= Recorded data =
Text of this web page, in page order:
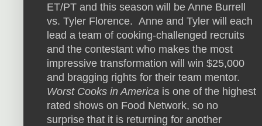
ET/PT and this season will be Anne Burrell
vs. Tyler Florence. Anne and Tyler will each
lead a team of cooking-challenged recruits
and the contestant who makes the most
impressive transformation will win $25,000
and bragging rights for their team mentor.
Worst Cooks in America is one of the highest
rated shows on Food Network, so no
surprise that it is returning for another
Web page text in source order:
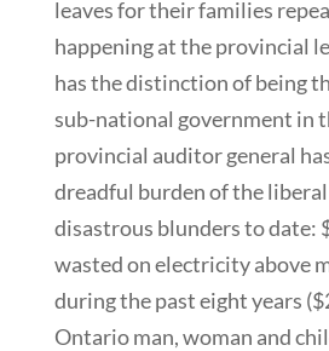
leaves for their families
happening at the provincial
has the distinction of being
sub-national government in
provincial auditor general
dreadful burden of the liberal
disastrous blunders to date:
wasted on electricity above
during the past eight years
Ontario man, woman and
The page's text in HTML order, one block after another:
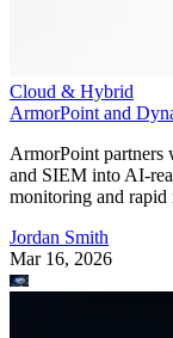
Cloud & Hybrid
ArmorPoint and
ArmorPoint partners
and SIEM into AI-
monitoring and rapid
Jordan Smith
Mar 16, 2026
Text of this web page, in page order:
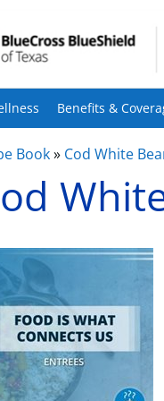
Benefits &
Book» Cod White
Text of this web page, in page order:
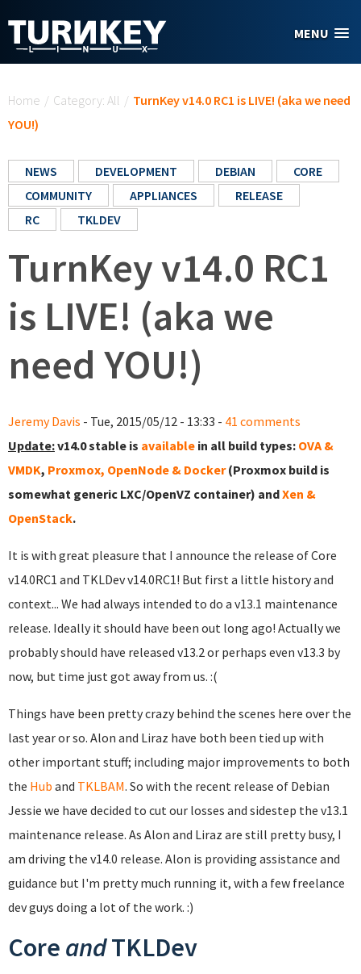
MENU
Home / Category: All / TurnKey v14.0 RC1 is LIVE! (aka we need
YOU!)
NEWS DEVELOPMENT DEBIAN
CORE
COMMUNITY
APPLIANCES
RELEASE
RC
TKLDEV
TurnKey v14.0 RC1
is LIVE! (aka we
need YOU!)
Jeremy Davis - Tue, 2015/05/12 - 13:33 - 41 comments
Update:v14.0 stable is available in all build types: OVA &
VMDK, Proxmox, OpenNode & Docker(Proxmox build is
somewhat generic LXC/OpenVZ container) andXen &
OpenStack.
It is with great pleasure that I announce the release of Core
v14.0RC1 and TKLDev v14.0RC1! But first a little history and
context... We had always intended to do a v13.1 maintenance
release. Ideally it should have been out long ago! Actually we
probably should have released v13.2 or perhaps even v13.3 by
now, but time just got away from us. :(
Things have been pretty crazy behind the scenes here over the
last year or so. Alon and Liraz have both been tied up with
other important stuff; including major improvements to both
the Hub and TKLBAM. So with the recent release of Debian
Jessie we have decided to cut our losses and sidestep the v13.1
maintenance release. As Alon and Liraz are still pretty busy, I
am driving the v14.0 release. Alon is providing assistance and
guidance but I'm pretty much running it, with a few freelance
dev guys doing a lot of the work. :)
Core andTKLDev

= About this exercise =
Will you restate every entry word for word and omit the images?

= Answer to the problem =
Text of this web page, in page order:
ET/PT and this season will be Anne Burrell
vs. Tyler Florence. Anne and Tyler will each
lead a team of cooking-challenged recruits
and the contestant who makes the most
impressive transformation will win $25,000
and bragging rights for their team mentor.
Worst Cooks in America is one of the highest
rated shows on Food Network, so no
surprise that it is returning for another
Web page text in source order:
leaves for their families
happening at the provincial
has the distinction of being
sub-national government in
provincial auditor general
dreadful burden of the liberal
disastrous blunders to date:
wasted on electricity above
during the past eight years
Ontario man, woman and
The page's text in HTML order, one block after another:
Cloud & Hybrid
ArmorPoint and
ArmorPoint partners
and SIEM into AI-
monitoring and rapid
Jordan Smith
Mar 16, 2026
Text of this web page, in page order:
Benefits &
Book» Cod White
Text of this web page, in page order:
MENU
Home / Category: All / TurnKey v14.0 RC1 is LIVE! (aka we need
YOU!)
NEWS DEVELOPMENT DEBIAN
CORE
COMMUNITY
APPLIANCES
RELEASE
RC
TKLDEV
TurnKey v14.0 RC1
is LIVE! (aka we
need YOU!)
Jeremy Davis - Tue, 2015/05/12 - 13:33 - 41 comments
Update:v14.0 stable is available in all build types: OVA &
VMDK, Proxmox, OpenNode & Docker(Proxmox build is
somewhat generic LXC/OpenVZ container) andXen &
OpenStack.
It is with great pleasure that I announce the release of Core
v14.0RC1 and TKLDev v14.0RC1! But first a little history and
context... We had always intended to do a v13.1 maintenance
release. Ideally it should have been out long ago! Actually we
probably should have released v13.2 or perhaps even v13.3 by
now, but time just got away from us. :(
Things have been pretty crazy behind the scenes here over the
last year or so. Alon and Liraz have both been tied up with
other important stuff; including major improvements to both
the Hub and TKLBAM. So with the recent release of Debian
Jessie we have decided to cut our losses and sidestep the v13.1
maintenance release. As Alon and Liraz are still pretty busy, I
am driving the v14.0 release. Alon is providing assistance and
guidance but I'm pretty much running it, with a few freelance
dev guys doing a lot of the work. :)
Core andTKLDev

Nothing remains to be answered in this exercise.